# WHAT YOU SHOULD DO:
Restate word for word the lines below that run from the one holding "Explore Payment Options" through the one holding "FASCIAS & SOFFITS", inclusive. Pictures don't belong in the copy.
-- RECORD SET follows --
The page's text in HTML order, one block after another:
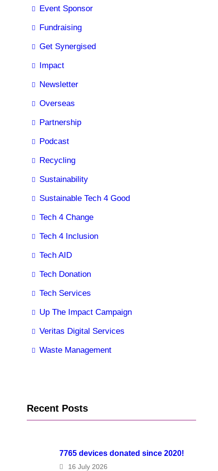
Event Sponsor
Fundraising
Get Synergised
Impact
Newsletter
Overseas
Partnership
Podcast
Recycling
Sustainability
Sustainable Tech 4 Good
Tech 4 Change
Tech 4 Inclusion
Tech AID
Tech Donation
Tech Services
Up The Impact Campaign
Veritas Digital Services
Waste Management
Recent Posts
7765 devices donated since 2020!
16 July 2026
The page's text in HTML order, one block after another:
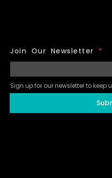
Join Our Newsletter *
Sign up for our newsletter to keep
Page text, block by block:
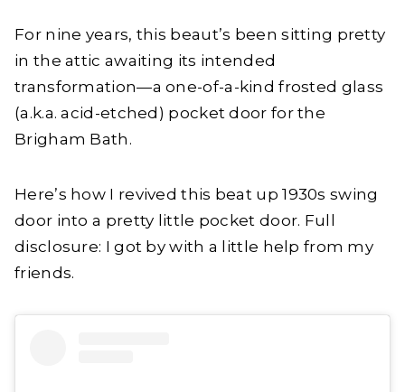
For nine years, this beaut’s been sitting pretty
in the attic awaiting its intended
transformation—a one-of-a-kind frosted glass
(a.k.a. acid-etched) pocket door for the
Brigham Bath.
Here’s how I revived this beat up 1930s swing
door into a pretty little pocket door. Full
disclosure: I got by with a little help from my
friends.
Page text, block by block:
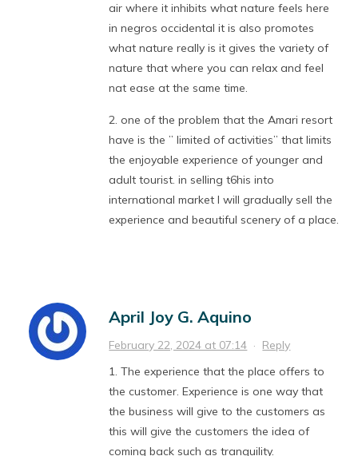
air where it inhibits what nature feels here
in negros occidental it is also promotes
what nature really is it gives the variety of
nature that where you can relax and feel
nat ease at the same time.
2. one of the problem that the Amari resort
have is the ” limited of activities” that limits
the enjoyable experience of younger and
adult tourist. in selling t6his into
international market I will gradually sell the
experience and beautiful scenery of a place.
April Joy G. Aquino
February 22, 2024 at 07:14 · Reply
1. The experience that the place offers to
the customer. Experience is one way that
the business will give to the customers as
this will give the customers the idea of
coming back such as tranquility.
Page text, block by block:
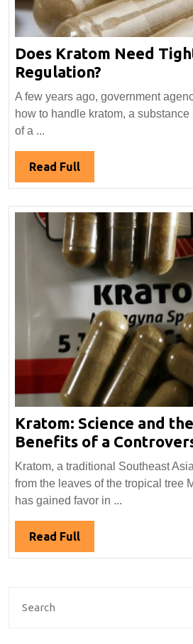
Does Kratom Need
Regulation?
Need
A few years ago, government
how to handle kratom, a
of a ...
Read FullRead
Full
Kratom: Science and
Benefits of a
Kratom, a traditional Southeast
from the leaves of the tropical tree
has gained favor in ...
Read FullRead
Full
Search
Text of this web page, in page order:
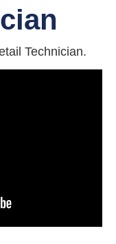
Technician.
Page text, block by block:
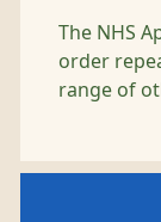
The NHS
order
range of
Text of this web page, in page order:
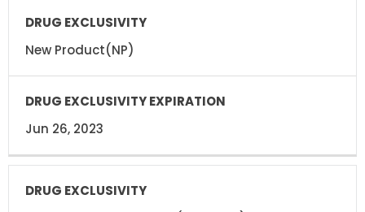
DRUG
EXCLUSIVITY
DRUG
EXCLUSIVITY
New Product(NP)
Jun 26, 2023
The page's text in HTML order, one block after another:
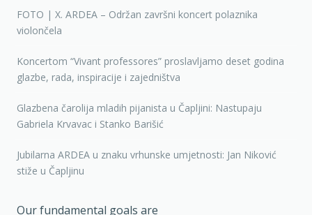
FOTO | X. ARDEA – Održan završni koncert polaznika
violončela
Koncertom “Vivant professores” proslavljamo deset godina
glazbe, rada, inspiracije i zajedništva
Glazbena čarolija mladih pijanista u Čapljini: Nastupaju
Gabriela Krvavac i Stanko Barišić
Jubilarna ARDEA u znaku vrhunske umjetnosti: Jan Niković
stiže u Čapljinu
Our fundamental goals are
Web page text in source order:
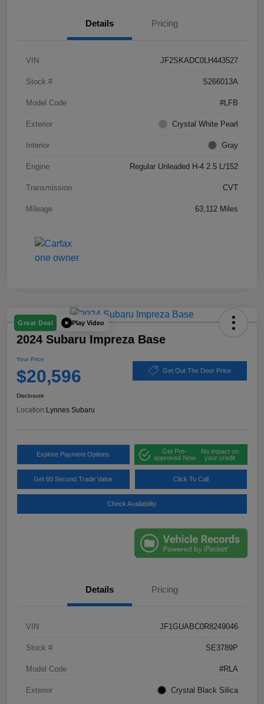
Details Pricing
VIN JF2SKADC0LH443527
Stock # S266013A
Model Code #LFB
Exterior Crystal White Pearl
Interior Gray
Engine Regular Unleaded H-4 2.5 L/152
Transmission CVT
Mileage 63,112 Miles
Great Deal Play Video
2024 Subaru Impreza Base
Your Price
$20,596 Get Out The Door Price
Disclosure
Location: Lynnes Subaru
Explore Payment Options
Get Pre-
approved Now
No impact on
your credit
Get 60 Second Trade Value Click To Call
Check Availability
Details Pricing
VIN JF1GUABC0R8249046
Stock # SE3789P
Model Code #RLA
Exterior Crystal Black Silica
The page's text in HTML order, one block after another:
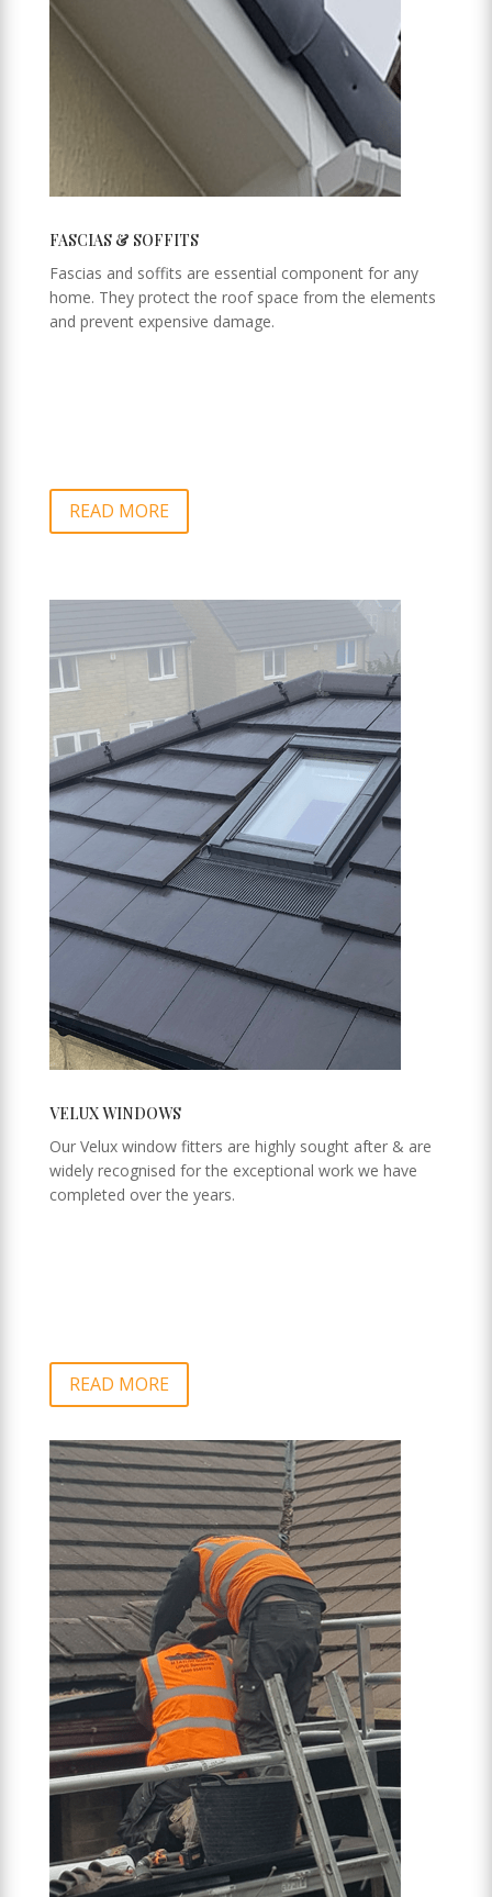
FASCIAS & SOFFITS
Fascias and soffits are essential component for any
home. They protect the roof space from the elements
and prevent expensive damage.
READ MORE
VELUX WINDOWS
Our Velux window fitters are highly sought after & are
widely recognised for the exceptional work we have
completed over the years.
READ MORE
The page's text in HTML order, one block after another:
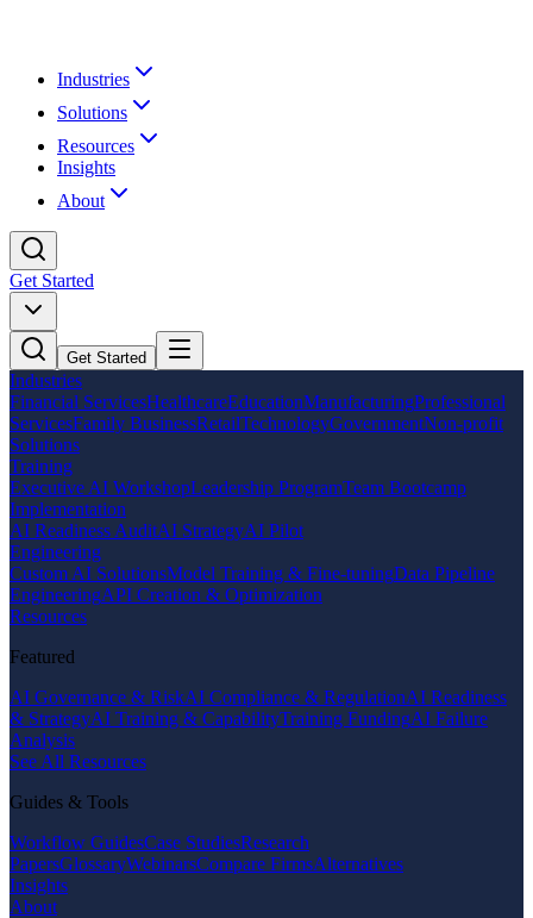
Industries
Solutions
Resources
Insights
About
Get Started
Get Started
Industries
Financial ServicesHealthcareEducationManufacturingProfessional
ServicesFamily BusinessRetailTechnologyGovernmentNon-profit
Solutions
Training
Executive AI WorkshopLeadership ProgramTeam Bootcamp
Implementation
AI Readiness AuditAI StrategyAI Pilot
Engineering
Custom AI SolutionsModel Training & Fine-tuningData Pipeline
EngineeringAPI Creation & Optimization
Resources
Featured
AI Governance & RiskAI Compliance & RegulationAI Readiness
& StrategyAI Training & CapabilityTraining FundingAI Failure
Analysis
See All Resources
Guides & Tools
Workflow GuidesCase StudiesResearch
PapersGlossaryWebinarsCompare FirmsAlternatives
Insights
About
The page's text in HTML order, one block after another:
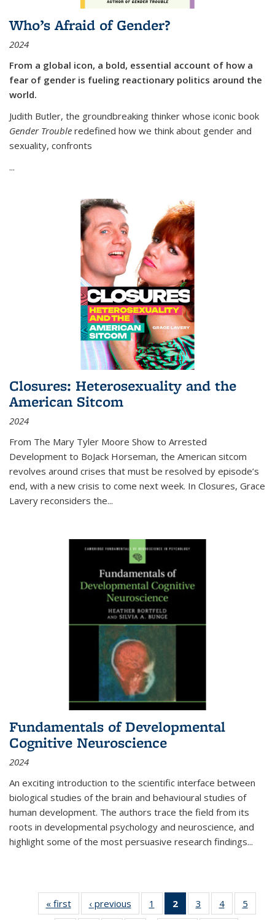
-- RECORD SET concluded --
# EXERCISE SOLUTION:
Explore Payment Options
Get Pre-
approved Now
No impact on
your credit
Get 60 Second Trade Value Click To Call
Check Availability
Details Pricing
VIN JF1GUABC0R8249046
Stock # SE3789P
Model Code #RLA
Exterior Crystal Black Silica
The page's text in HTML order, one block after another:
FASCIAS & SOFFITS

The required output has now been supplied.